Performance of government key to winning elections

By Dr. Prem Misir
There is general agreement that politics is about acquiring power and once acquired, the formation of a government constitutes the next solemn act as well as the sustainability of this power. There is probably general agreement, too, that a government’s primary responsibility is to meet the needs of the poor and vulnerable; to satisfy the interests of the working class; to pay more attention to human development than to quantifying statistics on economic indicators; and to become global. In essence, governmental performance is the name of the game at any election because the electorate has to evaluate this performance.

As Guyana now moves closer to the next General and Regional Elections in a few months’ time, the people will make their own judgments on how well the ruling People’s Progressive Party/Civic (PPP/C) is executing its responsibilities in relation to improving the lives of the working class. The people will also issue a pronouncement on the other political parties (challengers) contesting the elections, that is, what they have in store to offer the working class that would significantly enhance its human development. And so, if the electorate perceives its performance positively, the PPP/C could start off on the campaign trail with an advantage as the incumbent.
How important is incumbent advantage? Applying Kramer’s model (1), the PPP/C’s platforms (issues) is its performance or current record, so given that voters believe in any proposed political policy, the challengers will try to present to the electorate issues that will outdo the PPP/C’s performance in government; further, if any incumbent recognises that it has no chance of winning the election, then it may pursue its own private interests while in office, instead of executing what it pledged during the election campaign; and so, voters will not take the challenger seriously, as they may assume that if it also wins office, the possibility exists that it will do its own thing and disregard voters’ preferences.
But these arguments come from the pure theory of electoral competition that hypothesizes that voters vote for the candidate whose issues they prefer; the theory does not consider other strategies or decisions that voters make, and in this situation, the big decision the voters may have to make is not about issues, but to decide whether or not to vote (2). In fact, to explain voters’ reasons to vote as having merely to do with choosing between two parties’ issues, assuming the election involves only two contestants is simply not the full story. There is more to a voter’s decision to vote, especially in Guyana, where about two-thirds of the population is under age 35.

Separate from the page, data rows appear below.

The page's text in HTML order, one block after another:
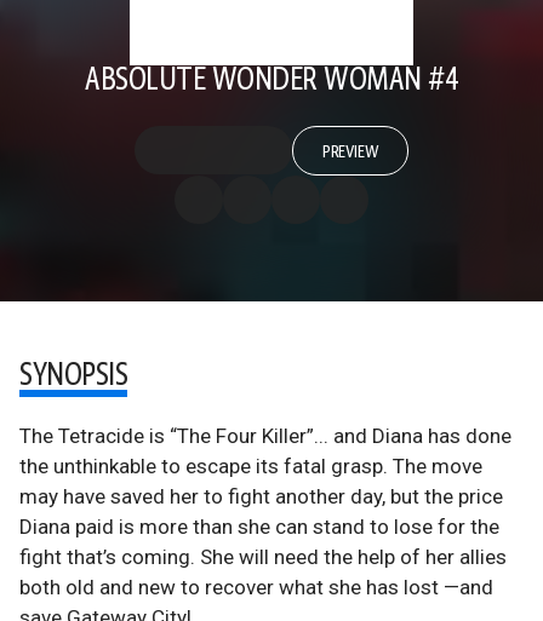
ABSOLUTE WONDER WOMAN #4
PREVIEW
SYNOPSIS
The Tetracide is “The Four Killer”... and Diana has done
the unthinkable to escape its fatal grasp. The move
may have saved her to fight another day, but the price
Diana paid is more than she can stand to lose for the
fight that’s coming. She will need the help of her allies
both old and new to recover what she has lost —and
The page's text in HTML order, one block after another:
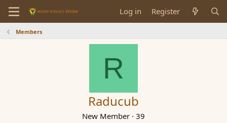
Log in Register
Members
R
Raducub
New Member · 39
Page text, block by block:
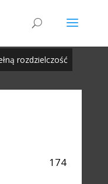
rozdzielczość
174
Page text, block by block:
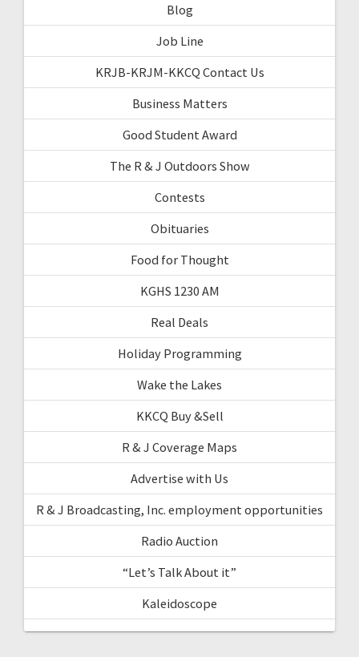
Blog
Job Line
KRJB-KRJM-KKCQ Contact Us
Business Matters
Good Student Award
The R & J Outdoors Show
Contests
Obituaries
Food for Thought
KGHS 1230 AM
Real Deals
Holiday Programming
Wake the Lakes
KKCQ Buy &Sell
R & J Coverage Maps
Advertise with Us
R & J Broadcasting, Inc. employment opportunities
Radio Auction
“Let’s Talk About it”
Kaleidoscope
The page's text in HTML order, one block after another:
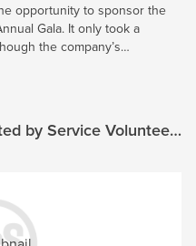
opportunity to sponsor the
Gala. It only took a
the company’s
by Service Volunteer
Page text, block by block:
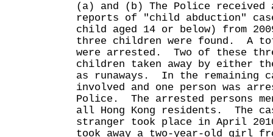
(a) and (b) The Police
reports of "child abduction"
child aged 14 or below) from
three children were found. A
were arrested. Two of these
children taken away by either
as runaways. In the remaining
involved and one person was
Police. The arrested persons
all Hong Kong residents. The
stranger took place in April
took away a two-year-old girl
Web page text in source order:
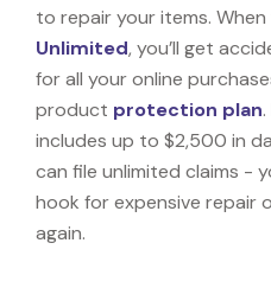
to repair your items.
Unlimited, you’ll get
for all your online
product protection plan
includes up to $2,500 in
can file unlimited claims -
hook for expensive repair
again.
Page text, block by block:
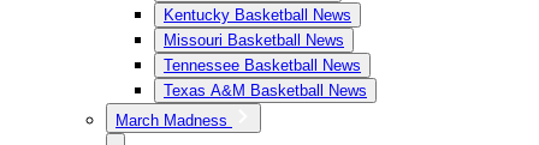
Kentucky Basketball News
Missouri Basketball News
Tennessee Basketball News
Texas A&M Basketball News
March Madness
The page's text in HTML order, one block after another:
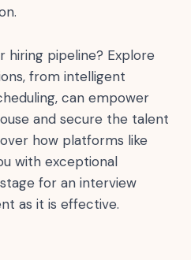
hiring pipeline? Explore
from intelligent
can empower
and secure the talent
how platforms like
with exceptional
for an interview
as it is effective.
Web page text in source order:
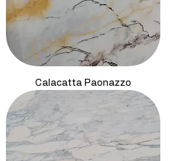
Calacatta Paonazzo
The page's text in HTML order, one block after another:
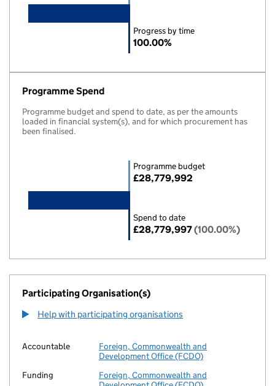
Progress by time
100.00%
Programme Spend
Programme budget and spend to date, as per the amounts
loaded in financial system(s), and for which procurement has
been finalised.
Spend to date
£28,779,997(100.00%)
Programme budget
£28,779,992
Participating Organisation(s)
Help with participating organisations
Accountable
Foreign, Commonwealth and
Development Office (FCDO)
Funding
Foreign, Commonwealth and
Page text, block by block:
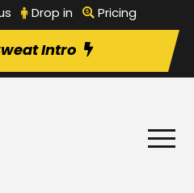
Drop in Pricing
Intro
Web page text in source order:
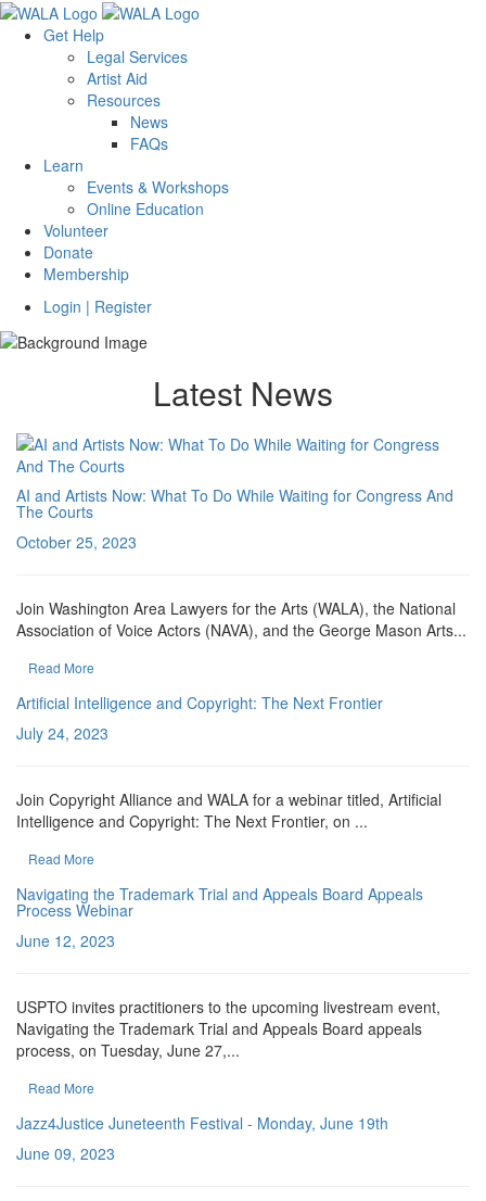
Get Help
Legal Services
Artist Aid
Resources
News
FAQs
Learn
Events & Workshops
Online Education
Volunteer
Donate
Membership
Login | Register
Latest News
AI and Artists Now: What To Do While Waiting for Congress And
The Courts
October 25, 2023
Join Washington Area Lawyers for the Arts (WALA), the National
Association of Voice Actors (NAVA), and the George Mason Arts...
Read More
Artificial Intelligence and Copyright: The Next Frontier
July 24, 2023
Join Copyright Alliance and WALA for a webinar titled, Artificial
Intelligence and Copyright: The Next Frontier, on ...
Read More
Navigating the Trademark Trial and Appeals Board Appeals
Process Webinar
June 12, 2023
USPTO invites practitioners to the upcoming livestream event,
Navigating the Trademark Trial and Appeals Board appeals
process, on Tuesday, June 27,...
Read More
Jazz4Justice Juneteenth Festival - Monday, June 19th
June 09, 2023

The essence of the voters’ decision may lie more in the question, “But what have you done for me lately?”; and so in interpreting this question, it seems that voters vote partly on the basis of the performance of the government, and that the evidence that voters vote on issues in a campaign is unconvincing (2). Challengers in an election, therefore, are at a disadvantage, since voters make their minds up on their perceptions of the government’s performance, not on issues. That is an incumbency advantage which the voters control vis-à-vis their evaluation of the government’s performance.
This performance evaluation is an advantage to the government because it is the government that determines its own scope and deliverables for public consumption and human development. The challengers, by definition, are not in power, so they cannot execute scope of work and achieve deliverables.

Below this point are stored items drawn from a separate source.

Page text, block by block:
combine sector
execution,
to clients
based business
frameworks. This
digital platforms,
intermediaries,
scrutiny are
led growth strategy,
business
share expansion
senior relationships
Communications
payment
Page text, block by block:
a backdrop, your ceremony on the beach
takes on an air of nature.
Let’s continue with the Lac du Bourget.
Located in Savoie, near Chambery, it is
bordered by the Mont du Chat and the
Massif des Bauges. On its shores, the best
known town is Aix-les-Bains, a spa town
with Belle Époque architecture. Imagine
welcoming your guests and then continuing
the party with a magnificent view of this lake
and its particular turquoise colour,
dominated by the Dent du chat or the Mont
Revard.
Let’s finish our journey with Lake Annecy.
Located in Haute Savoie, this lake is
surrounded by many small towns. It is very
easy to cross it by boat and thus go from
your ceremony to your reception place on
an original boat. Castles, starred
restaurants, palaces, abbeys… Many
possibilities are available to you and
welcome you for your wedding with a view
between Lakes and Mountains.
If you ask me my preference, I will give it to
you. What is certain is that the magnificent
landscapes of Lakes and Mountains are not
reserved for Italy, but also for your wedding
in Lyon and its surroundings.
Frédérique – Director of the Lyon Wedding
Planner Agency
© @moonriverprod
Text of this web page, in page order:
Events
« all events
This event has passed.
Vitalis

There is another form of voter control which is to the government’s advantage. Most governments have two policy instruments – frontline policy and secondary policy (3) – for which many voters have mixed preferences, and also, many voters may have no interest in the secondary policy; nonetheless, there may be a small group of voters referred to as single-issue voters who have greater interest in the secondary policy than in the frontline policy.
And in a tight election, single-issue voters may be strategic to winning an election, so it may be a good for ruling politicians to embrace the single-issue voters’ secondary policy. That is how voters can exert control over politicians. But again, the secondary policy execution is legitimately within the governmental environment, giving the government another incumbency advantage. There are other legitimate incumbency advantages available to the PPP/C Government.

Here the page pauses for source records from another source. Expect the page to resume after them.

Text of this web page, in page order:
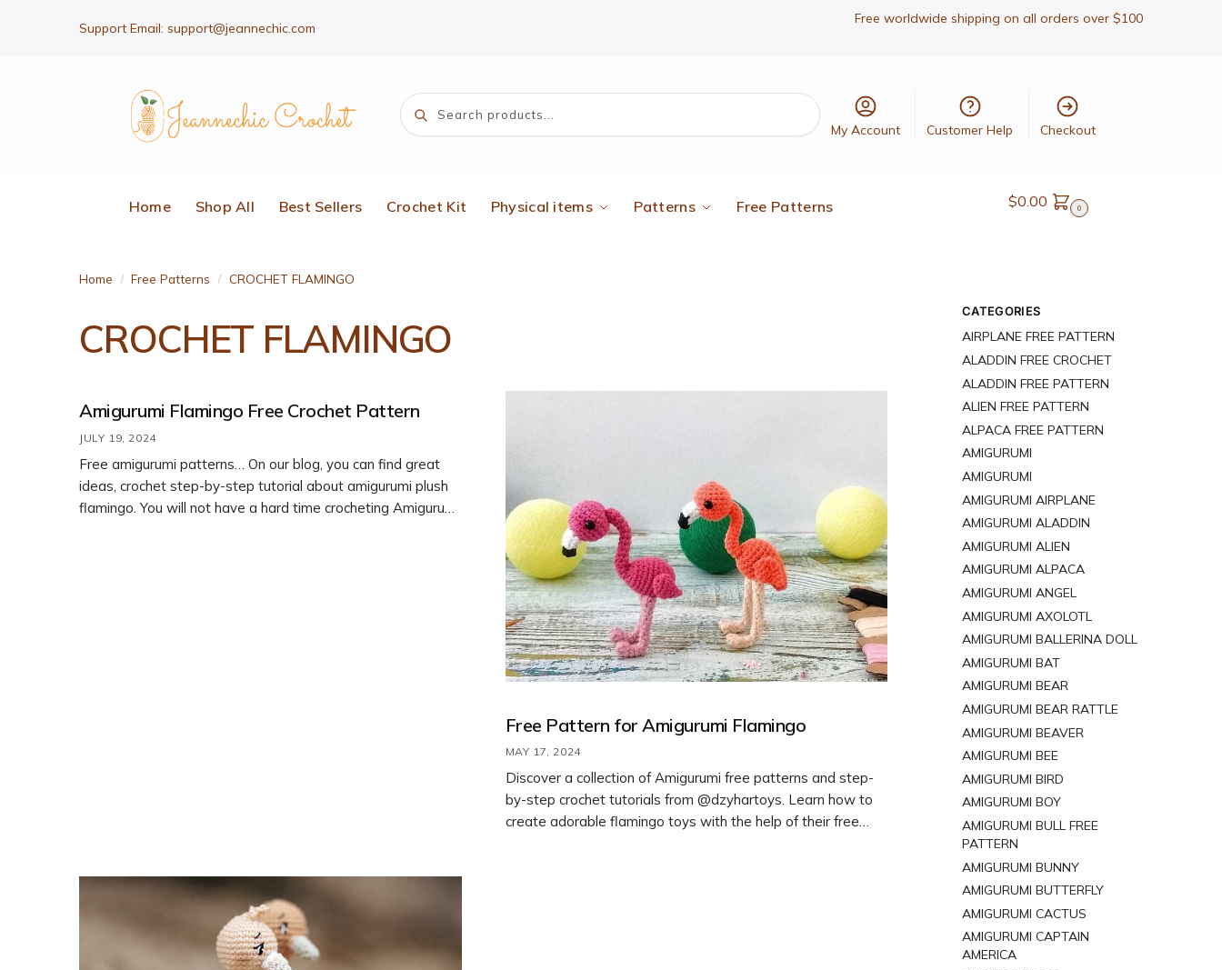
Support Email: support@jeannechic.com
Free worldwide shipping on all orders over $100
Search
My Account Customer Help Checkout
Home Shop All Best Sellers Crochet Kit Physical items Patterns Free Patterns $0.00 0
Home / Free Patterns / CROCHET FLAMINGO
CROCHET FLAMINGO
Amigurumi Flamingo Free Crochet Pattern
JULY 19, 2024
Free amigurumi patterns… On our blog, you can find great
ideas, crochet step-by-step tutorial about amigurumi plush
flamingo. You will not have a hard time crocheting Amigurumi
Free Pattern for Amigurumi Flamingo
MAY 17, 2024
Discover a collection of Amigurumi free patterns and step-
by-step crochet tutorials from @dzyhartoys. Learn how to
create adorable flamingo toys with the help of their free
CATEGORIES
AIRPLANE FREE PATTERN
ALADDIN FREE CROCHET
ALADDIN FREE PATTERN
ALIEN FREE PATTERN
ALPACA FREE PATTERN
AMIGURUMI
AMIGURUMI
AMIGURUMI AIRPLANE
AMIGURUMI ALADDIN
AMIGURUMI ALIEN
AMIGURUMI ALPACA
AMIGURUMI ANGEL
AMIGURUMI AXOLOTL
AMIGURUMI BALLERINA DOLL
AMIGURUMI BAT
AMIGURUMI BEAR
AMIGURUMI BEAR RATTLE
AMIGURUMI BEAVER
AMIGURUMI BEE
AMIGURUMI BIRD
AMIGURUMI BOY
AMIGURUMI BULL FREE
PATTERN
AMIGURUMI BUNNY
AMIGURUMI BUTTERFLY
AMIGURUMI CACTUS
AMIGURUMI CAPTAIN
AMERICA
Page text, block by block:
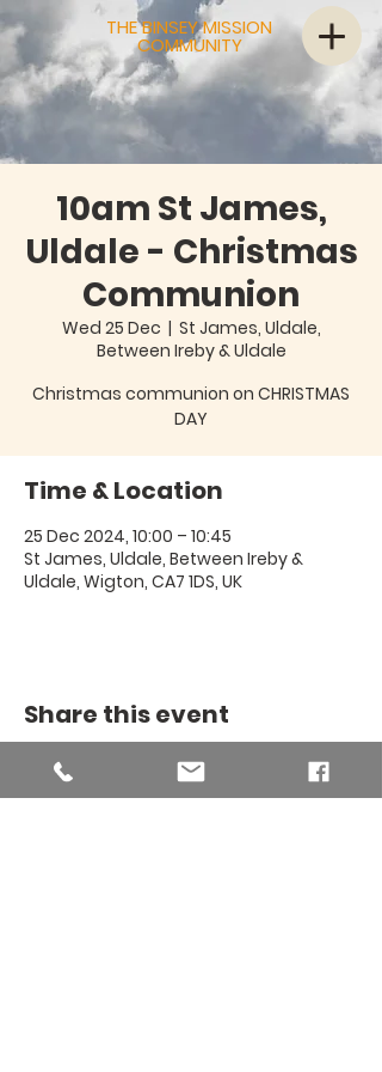
THE BINSEY MISSION
COMMUNITY
10am St James,
Uldale - Christmas
Communion
Wed 25 Dec
  |
St James, Uldale,
Between Ireby & Uldale
Christmas communion on CHRISTMAS
Time & Location
25 Dec 2024, 10:00 – 10:45
St James, Uldale, Between Ireby &
Uldale, Wigton, CA7 1DS, UK
Share this event

The PPP/C Government has these two incumbency advantages outlined here, not on the basis of any unfairness, but on governmental achievements as part of its performance. Meanwhile, the challengers are still hooked on issue voting which inevitably will sustain them in the political wilderness.

References
1. Kramer GH. A dynamical model of political equilibrium. Journal of Economic Theory. 1977;16(2):310-34.
2. Ferejohn J. Incumbent performance and electoral control. Public choice. 1986;50(1):5-25.
3. List JA, Sturm DM. How elections matter: Theory and evidence from environmental policy. National Bureau of Economic Research, 2004.